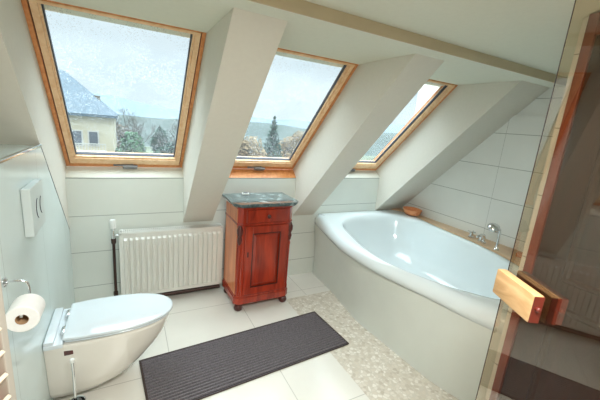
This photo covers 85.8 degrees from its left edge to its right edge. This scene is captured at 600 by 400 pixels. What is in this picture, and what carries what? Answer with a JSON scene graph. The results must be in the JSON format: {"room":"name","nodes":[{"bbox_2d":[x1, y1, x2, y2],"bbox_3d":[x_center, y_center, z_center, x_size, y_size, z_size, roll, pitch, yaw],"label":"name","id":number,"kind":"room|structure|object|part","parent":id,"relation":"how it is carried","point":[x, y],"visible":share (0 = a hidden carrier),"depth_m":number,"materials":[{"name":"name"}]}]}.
{"room":"bathroom","nodes":[
{"label":"bathroom","id":0,"kind":"room"},
{"bbox_2d":[0,144,74,399],"bbox_3d":[-1.678,0.448,1.479,0.795,1.376,1.862,-2,15,-28],"label":"wall","id":1,"kind":"structure","parent":0,"point":[44,260],"depth_m":1.50,"materials":[{"name":"paint"}]},
{"bbox_2d":[0,279,16,399],"bbox_3d":[-0.709,0.754,0.587,0.040,1.330,0.550,3,13,-8],"label":"towel radiator","id":2,"kind":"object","parent":1,"relation":"in","point":[7,384],"depth_m":0.77,"materials":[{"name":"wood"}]},
{"bbox_2d":[1,277,30,317],"bbox_3d":[-1.004,0.337,1.131,0.075,0.101,0.138,-2,15,-28],"label":"toilet paper holder","id":3,"kind":"object","parent":1,"relation":"attached to","point":[4,281],"visible":0.83,"depth_m":1.16,"materials":[{"name":"silver metal"}]},
{"bbox_3d":[-1.053,0.294,1.152,0.012,0.036,0.036,-2,15,-28],"label":"wall plate","id":4,"kind":"part","parent":3,"relation":"part of","materials":[{"name":"silver metal"}]},
{"bbox_2d":[5,293,45,331],"bbox_3d":[-0.973,0.398,1.146,0.098,0.098,0.095,-2,15,-28],"label":"toilet paper roll","id":5,"kind":"object","parent":3,"relation":"hanging from","point":[31,306],"visible":0.97,"depth_m":1.12,"materials":[{"name":"paper"}]},
{"bbox_2d":[0,144,41,163],"bbox_3d":[-1.114,-0.152,1.217,0.016,0.012,1.180,-2,15,-28],"label":"trim","id":6,"kind":"structure","parent":1,"relation":"on","point":[11,156],"depth_m":1.36,"materials":[{"name":"silver metal"}]},
{"bbox_2d":[20,179,45,236],"bbox_3d":[-1.230,0.031,1.495,0.036,0.215,0.235,-2,15,-28],"label":"flush plate","id":7,"kind":"object","parent":1,"relation":"attached to","point":[32,200],"visible":1,"depth_m":1.42,"materials":[{"name":"plastic"}]},
{"bbox_2d":[0,0,68,225],"bbox_3d":[-1.797,-0.304,1.653,0.795,1.382,1.635,-2,15,-28],"label":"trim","id":8,"kind":"structure","parent":1,"relation":"attached to","point":[26,117],"depth_m":1.55,"materials":[{"name":"paint"}]},
{"bbox_2d":[41,147,69,228],"bbox_3d":[-1.568,-0.035,2.089,0.004,0.701,0.689,-2,15,-28],"label":"trim","id":9,"kind":"structure","parent":1,"relation":"attached to","point":[41,147],"depth_m":1.98,"materials":[{"name":"white"}]},
{"bbox_2d":[43,293,172,397],"bbox_3d":[-1.106,0.845,1.951,0.631,0.401,0.388,-2,15,-28],"label":"toilet","id":10,"kind":"object","parent":1,"relation":"attached to","point":[105,336],"visible":1,"depth_m":1.80,"materials":[{"name":"white ceramic"}]},
{"bbox_2d":[43,307,69,350],"bbox_3d":[-1.333,0.699,1.787,0.083,0.040,0.360,-2,15,-28],"label":"toilet hinge","id":11,"kind":"object","parent":10,"relation":"attached to","point":[56,336],"depth_m":1.71,"materials":[{"name":"white ceramic"}]},
{"bbox_3d":[-1.057,0.684,1.933,0.532,0.015,0.368,-2,15,-28],"label":"seat","id":12,"kind":"part","parent":10,"relation":"part of","materials":[{"name":"white plastic"}]},
{"bbox_3d":[-1.054,0.661,1.928,0.550,0.026,0.388,-2,15,-28],"label":"lid","id":13,"kind":"part","parent":10,"relation":"part of","materials":[{"name":"white plastic"}]},
{"bbox_2d":[21,0,205,168],"bbox_3d":[-1.157,-0.645,2.153,0.823,1.003,0.992,-2,15,-28],"label":"window","id":14,"kind":"structure","parent":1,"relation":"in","point":[34,10],"depth_m":2.02,"materials":[{"name":"brown wood"}]},
{"bbox_2d":[65,178,378,302],"bbox_3d":[-0.682,0.285,3.226,4.400,1.075,0.280,-2,15,-28],"label":"wall","id":15,"kind":"structure","parent":0,"point":[134,203],"depth_m":2.67,"materials":[{"name":"tile"}]},
{"bbox_2d":[109,219,117,295],"bbox_3d":[-1.488,0.459,2.600,0.050,0.652,0.059,-2,15,-28],"label":"radiator valve","id":16,"kind":"object","parent":15,"relation":"attached to","point":[112,222],"depth_m":2.56,"materials":[{"name":"white plastic"}]},
{"bbox_2d":[65,166,183,177],"bbox_3d":[-1.411,-0.247,2.658,0.825,0.082,0.242,-2,15,-28],"label":"trim","id":17,"kind":"structure","parent":15,"relation":"on","point":[71,171],"depth_m":2.56,"materials":[{"name":"white paint"}]},
{"bbox_2d":[119,223,222,294],"bbox_3d":[-1.100,0.506,2.822,0.826,0.587,0.121,-2,15,-28],"label":"radiator","id":18,"kind":"object","parent":15,"relation":"attached to","point":[167,259],"visible":0.93,"depth_m":2.76,"materials":[{"name":"metal"}]},
{"bbox_2d":[119,223,222,233],"bbox_3d":[-1.077,0.241,2.760,0.820,0.006,0.086,-2,15,-28],"label":"grille","id":19,"kind":"object","parent":18,"relation":"attached to","point":[211,226],"depth_m":2.74,"materials":[{"name":"metal"}]},
{"bbox_3d":[-1.115,0.510,2.850,0.810,0.553,0.015,-2,15,-28],"label":"panel","id":20,"kind":"part","parent":18,"relation":"part of","materials":[{"name":"metal"}]},
{"bbox_2d":[157,284,219,295],"bbox_3d":[-1.013,0.813,2.956,0.539,0.039,0.059,-2,15,-28],"label":"pipe","id":21,"kind":"object","parent":18,"relation":"attached to","point":[216,285],"depth_m":2.96,"materials":[{"name":"black plastic"}]},
{"bbox_2d":[182,8,287,221],"bbox_3d":[-0.605,-0.347,2.286,0.255,1.382,1.635,-2,15,-28],"label":"sloped beam","id":22,"kind":"structure","parent":15,"relation":"attached to","point":[239,52],"depth_m":1.85,"materials":[{"name":"paint"}]},
{"bbox_2d":[229,168,295,177],"bbox_3d":[-0.457,-0.280,3.164,0.825,0.082,0.242,-2,15,-28],"label":"trim","id":23,"kind":"structure","parent":15,"relation":"on","point":[235,172],"depth_m":3.12,"materials":[{"name":"brown wood"}]},
{"bbox_2d":[233,48,358,170],"bbox_3d":[-0.203,-0.679,2.659,0.823,1.003,0.992,-2,15,-28],"label":"window","id":24,"kind":"structure","parent":15,"relation":"in","point":[241,162],"depth_m":2.84,"materials":[{"name":"brown wood"}]},
{"bbox_2d":[345,170,378,177],"bbox_3d":[0.502,-0.314,3.673,0.852,0.082,0.242,-2,15,-28],"label":"trim","id":25,"kind":"structure","parent":15,"relation":"on","point":[357,173],"depth_m":3.71,"materials":[{"name":"white paint"}]},
{"bbox_2d":[293,54,443,215],"bbox_3d":[0.346,-0.380,2.790,0.248,1.382,1.635,-2,15,-28],"label":"sloped beam","id":26,"kind":"structure","parent":15,"relation":"attached to","point":[376,93],"depth_m":2.46,"materials":[{"name":"paint"}]},
{"bbox_2d":[350,79,457,171],"bbox_3d":[0.756,-0.713,3.168,0.850,1.003,0.992,-2,15,-28],"label":"window","id":27,"kind":"structure","parent":15,"relation":"in","point":[444,91],"depth_m":3.28,"materials":[{"name":"brown wood"}]},
{"bbox_2d":[53,272,458,399],"bbox_3d":[0.362,1.432,1.335,4.400,0.120,4.662,-2,15,-28],"label":"floor","id":28,"kind":"structure","parent":0,"point":[365,368],"depth_m":2.30,"materials":[{"name":"tile"}]},
{"bbox_2d":[69,358,85,399],"bbox_3d":[-1.158,0.971,1.660,0.092,0.367,0.092,-2,15,-28],"label":"toilet brush","id":29,"kind":"object","parent":28,"relation":"on","point":[72,360],"visible":1,"depth_m":1.65,"materials":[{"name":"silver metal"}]},
{"bbox_3d":[-1.158,0.973,1.660,0.012,0.325,0.012,-2,15,-28],"label":"rod","id":30,"kind":"part","parent":29,"relation":"part of","materials":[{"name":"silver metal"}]},
{"bbox_2d":[139,311,348,399],"bbox_3d":[-0.341,1.078,2.298,1.400,0.012,0.476,-3,15,-32],"label":"rug","id":31,"kind":"object","parent":28,"relation":"on","point":[199,371],"visible":1,"depth_m":2.21,"materials":[{"name":"fabric"}]},
{"bbox_2d":[222,192,297,310],"bbox_3d":[-0.377,0.446,2.906,0.586,0.958,0.423,-2,15,-29],"label":"base cabinet","id":32,"kind":"object","parent":28,"relation":"on","point":[259,226],"visible":1,"depth_m":2.75,"materials":[{"name":"brown wood"}]},
{"bbox_3d":[-0.605,0.413,2.809,0.004,0.828,0.323,-2,15,-29],"label":"panel","id":33,"kind":"part","parent":32,"relation":"part of","materials":[{"name":"brown wood"}]},
{"bbox_3d":[-0.353,0.083,2.835,0.505,0.156,0.374,-2,15,-29],"label":"moulding","id":34,"kind":"part","parent":32,"relation":"part of","materials":[{"name":"brown wood"}]},
{"bbox_3d":[-0.298,0.506,2.765,0.380,0.610,0.018,-2,15,-29],"label":"door","id":35,"kind":"part","parent":32,"relation":"part of","materials":[{"name":"brown wood"}]},
{"bbox_3d":[-0.298,0.506,2.765,0.248,0.478,0.009,-2,15,-29],"label":"raised panel","id":36,"kind":"part","parent":32,"relation":"part of","materials":[{"name":"brown wood"}]},
{"bbox_3d":[-0.294,0.507,2.758,0.256,0.486,0.009,-2,15,-29],"label":"panel moulding","id":37,"kind":"part","parent":32,"relation":"part of","materials":[{"name":"brown wood"}]},
{"bbox_3d":[-0.265,0.129,2.678,0.364,0.105,0.016,-2,15,-29],"label":"drawer","id":38,"kind":"part","parent":32,"relation":"part of","materials":[{"name":"brown wood"}]},
{"bbox_2d":[313,210,518,399],"bbox_3d":[1.038,0.711,2.890,1.367,0.691,2.075,-2,15,-28],"label":"bathtub","id":39,"kind":"object","parent":28,"relation":"on","point":[423,289],"visible":0.88,"depth_m":2.52,"materials":[{"name":"ceramic"}]},
{"bbox_2d":[315,210,518,334],"bbox_3d":[1.046,0.614,2.868,1.367,0.492,2.075,-2,15,-28],"label":"basin","id":40,"kind":"object","parent":39,"relation":"in","point":[414,275],"depth_m":2.73,"materials":[{"name":"ceramic"}]},
{"bbox_3d":[0.620,0.567,0.201,0.071,2.112,0.075,-2,15,-28],"label":"trim","id":41,"kind":"structure","parent":28,"relation":"on","visible":0},
{"bbox_2d":[475,0,575,399],"bbox_3d":[0.633,0.488,0.640,0.090,2.048,0.832,5,13,0],"label":"door","id":42,"kind":"structure","parent":41,"relation":"attached to","point":[528,296],"depth_m":0.89,"materials":[{"name":"glass"},{"name":"chrome"},{"name":"oak"}]},
{"bbox_3d":[0.620,0.269,0.927,0.028,0.079,0.165,5,13,0],"label":"handle","id":43,"kind":"part","parent":42,"relation":"part of","materials":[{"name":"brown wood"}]},
{"bbox_3d":[0.681,0.275,0.927,0.028,0.079,0.165,5,13,0],"label":"handle","id":44,"kind":"part","parent":42,"relation":"part of","materials":[{"name":"brown wood"}]},
{"bbox_2d":[44,0,599,87],"bbox_3d":[0.717,-0.657,0.526,4.400,0.240,3.950,-2,15,-28],"label":"ceiling","id":45,"kind":"structure","parent":0,"point":[530,33],"depth_m":1.56,"materials":[{"name":"paint"}]},
{"bbox_2d":[248,0,567,85],"bbox_3d":[0.203,-0.830,1.484,4.200,0.056,0.005,-2,15,-28],"label":"beam","id":46,"kind":"structure","parent":45,"relation":"attached to","point":[301,7],"depth_m":1.64,"materials":[{"name":"paint"}]},
{"bbox_2d":[402,84,564,234],"bbox_3d":[1.842,-0.080,3.034,0.100,2.300,2.202,-2,15,-28],"label":"wall","id":47,"kind":"structure","parent":0,"point":[460,198],"depth_m":3.20,"materials":[{"name":"tile"}]},
{"bbox_2d":[391,208,520,265],"bbox_3d":[1.412,0.698,3.079,0.663,0.698,2.100,-2,15,-28],"label":"trim","id":48,"kind":"structure","parent":47,"relation":"attached to","point":[504,251],"depth_m":2.99,"materials":[{"name":"beige wood"}]},
{"bbox_2d":[403,206,421,215],"bbox_3d":[1.300,0.135,3.749,0.192,0.070,0.238,-2,15,-28],"label":"wooden bowl","id":49,"kind":"object","parent":48,"relation":"on","point":[412,211],"visible":1,"depth_m":3.71,"materials":[{"name":"brown wood"}]},
{"bbox_2d":[468,230,485,241],"bbox_3d":[1.653,0.336,3.039,0.072,0.061,0.166,-1,15,-26],"label":"mixer","id":50,"kind":"object","parent":48,"relation":"on","point":[470,235],"visible":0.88,"depth_m":3.06,"materials":[{"name":"silver metal"}]},
{"bbox_2d":[476,234,485,242],"bbox_3d":[1.636,0.347,2.919,0.141,0.091,0.043,-2,15,-28],"label":"spout","id":51,"kind":"object","parent":48,"relation":"on","point":[479,235],"visible":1,"depth_m":2.92,"materials":[{"name":"silver metal"}]},
{"bbox_2d":[487,223,500,250],"bbox_3d":[1.667,0.313,2.790,0.092,0.220,0.121,-2,15,-28],"label":"shower","id":52,"kind":"object","parent":48,"relation":"on","point":[494,227],"visible":1,"depth_m":2.77,"materials":[{"name":"silver metal"}]},
{"bbox_3d":[1.698,0.307,2.776,0.040,0.154,0.028,14,16,35],"label":"shower handle","id":53,"kind":"part","parent":52,"relation":"part of","materials":[{"name":"silver metal"}]},
{"bbox_2d":[516,251,522,257],"bbox_3d":[1.823,0.456,2.635,0.060,0.040,0.100,-6,17,-39],"label":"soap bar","id":54,"kind":"object","parent":48,"relation":"on","point":[518,254],"visible":0.46,"depth_m":2.64,"materials":[{"name":"orange"}]},
{"bbox_2d":[375,80,549,209],"bbox_3d":[1.384,-0.417,3.341,0.400,1.382,1.635,-2,15,-28],"label":"sloped beam","id":55,"kind":"structure","parent":47,"relation":"attached to","point":[470,114],"depth_m":3.02,"materials":[{"name":"paint"}]},
{"bbox_2d":[484,115,557,251],"bbox_3d":[2.035,-0.074,2.549,0.014,1.140,0.992,-2,15,-28],"label":"wall","id":56,"kind":"structure","parent":47,"relation":"attached to","point":[523,134],"depth_m":2.80,"materials":[{"name":"tile"}]},
{"bbox_2d":[485,17,588,399],"bbox_3d":[2.196,0.554,0.850,1.360,2.116,2.360,-2,15,-28],"label":"wall","id":57,"kind":"structure","parent":0,"point":[585,20],"depth_m":1.44,"materials":[{"name":"wood"}]},
{"bbox_2d":[489,12,599,399],"bbox_3d":[1.277,0.426,1.067,0.049,2.110,1.000,-2,15,-28],"label":"door","id":58,"kind":"structure","parent":57,"relation":"in","point":[542,360],"depth_m":1.33,"materials":[{"name":"brown wood"}]},
{"bbox_3d":[1.254,0.441,1.083,0.010,1.770,0.680,-2,15,-28],"label":"panel","id":59,"kind":"part","parent":58,"relation":"part of","materials":[{"name":"clear glass"}]},
{"label":"outside","id":60,"kind":"structure","parent":0,"visible":0},
{"bbox_2d":[144,146,375,160],"bbox_3d":[-74.724,-54.943,243.925,700.000,1.000,488.000,-2,15,-28],"label":"ground","id":61,"kind":"structure","parent":60,"point":[148,150],"depth_m":87.83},
{"bbox_2d":[58,70,118,151],"bbox_3d":[-18.681,-5.262,26.642,6.500,10.200,7.720,-2,15,-28],"label":"house","id":62,"kind":"structure","parent":61,"relation":"on","point":[93,123],"depth_m":24.93,"materials":[{"name":"paint"}]},
{"bbox_3d":[-16.936,-4.728,24.562,0.550,1.000,0.040,-2,15,-28],"label":"pane","id":63,"kind":"part","parent":62,"relation":"part of","materials":[{"name":"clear glass"}]},
{"bbox_3d":[-16.009,-4.761,25.054,0.550,1.000,0.040,-2,15,-28],"label":"pane","id":64,"kind":"part","parent":62,"relation":"part of","materials":[{"name":"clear glass"}]},
{"bbox_2d":[116,122,129,148],"bbox_3d":[-21.472,-6.290,38.227,4.021,6.490,4.550,-2,15,-28],"label":"leafy tree","id":65,"kind":"object","parent":61,"relation":"on","point":[117,124],"visible":0.15,"depth_m":37.35,"materials":[{"name":"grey plant"}]},
{"bbox_2d":[115,131,146,152],"bbox_3d":[-12.361,-1.847,23.280,2.499,6.168,2.508,4,13,-6],"label":"leafy tree","id":66,"kind":"object","parent":61,"relation":"on","point":[132,142],"visible":0.34,"depth_m":22.25,"materials":[{"name":"green plant"}]},
{"bbox_2d":[116,108,147,136],"bbox_3d":[-25.271,-9.547,47.373,7.266,8.037,5.709,13,15,31],"label":"bare tree","id":67,"kind":"object","parent":61,"relation":"on","point":[123,110],"visible":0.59,"depth_m":47.25,"materials":[{"name":"grey plant"}]},
{"bbox_2d":[116,117,158,142],"bbox_3d":[-18.781,-5.884,36.354,3.924,7.021,4.854,10,14,19],"label":"bare tree","id":68,"kind":"object","parent":61,"relation":"on","point":[137,129],"visible":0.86,"depth_m":35.88,"materials":[{"name":"grey plant"}]},
{"bbox_2d":[150,125,167,152],"bbox_3d":[-19.027,-7.102,43.865,2.648,5.940,2.339,-2,15,-28],"label":"leafy tree","id":69,"kind":"object","parent":61,"relation":"on","point":[162,132],"visible":0.49,"depth_m":43.04,"materials":[{"name":"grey plant"}]},
{"bbox_2d":[147,128,175,147],"bbox_3d":[-13.648,-5.007,35.165,5.424,6.720,5.930,-2,15,-28],"label":"bare tree","id":70,"kind":"object","parent":61,"relation":"on","point":[160,142],"visible":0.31,"depth_m":34.20,"materials":[{"name":"grey plant"}]},
{"bbox_2d":[156,140,174,153],"bbox_3d":[-10.423,-2.318,26.490,2.534,5.965,2.326,-2,15,-28],"label":"leafy tree","id":71,"kind":"object","parent":61,"relation":"on","point":[168,148],"visible":0.08,"depth_m":25.98,"materials":[{"name":"green plant"}]},
{"bbox_2d":[91,92,404,132],"bbox_3d":[-43.798,-63.715,227.743,460.000,28.612,120.000,-2,15,-28],"label":"hill","id":72,"kind":"structure","parent":61,"relation":"on","point":[115,103],"depth_m":189.61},
{"bbox_2d":[237,136,266,156],"bbox_3d":[-5.385,-3.803,34.538,3.450,6.076,4.514,17,18,42],"label":"leafy tree","id":73,"kind":"object","parent":61,"relation":"on","point":[249,148],"visible":0.49,"depth_m":33.12,"materials":[{"name":"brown plant"}]},
{"bbox_2d":[116,114,397,155],"bbox_3d":[-29.005,-23.699,106.463,230.000,8.200,60.000,-2,15,-28],"label":"hill","id":74,"kind":"structure","parent":61,"relation":"on","point":[255,129],"depth_m":99.20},
{"bbox_2d":[263,116,284,157],"bbox_3d":[-3.311,-5.811,38.776,4.425,8.414,3.972,-2,15,-28],"label":"fir tree","id":75,"kind":"object","parent":61,"relation":"on","point":[273,135],"visible":0.55,"depth_m":38.14,"materials":[{"name":"green plant"}]},
{"bbox_2d":[277,130,303,157],"bbox_3d":[-1.393,-6.721,46.868,4.734,6.858,3.712,-2,15,-28],"label":"leafy tree","id":76,"kind":"object","parent":61,"relation":"on","point":[288,145],"visible":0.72,"depth_m":45.93,"materials":[{"name":"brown plant"}]}
]}

:::

Could you copy each line from the listing that has the word "nodes" in it?

This photo covers 85.8 degrees from its left edge to its right edge. This scene is captured at 600 by 400 pixels. What is in this picture, and what carries what? Answer with a JSON scene graph. The results must be in the JSON format: {"room":"name","nodes":[{"bbox_2d":[x1, y1, x2, y2],"bbox_3d":[x_center, y_center, z_center, x_size, y_size, z_size, roll, pitch, yaw],"label":"name","id":number,"kind":"room|structure|object|part","parent":id,"relation":"how it is carried","point":[x, y],"visible":share (0 = a hidden carrier),"depth_m":number,"materials":[{"name":"name"}]}]}.
{"room":"bathroom","nodes":[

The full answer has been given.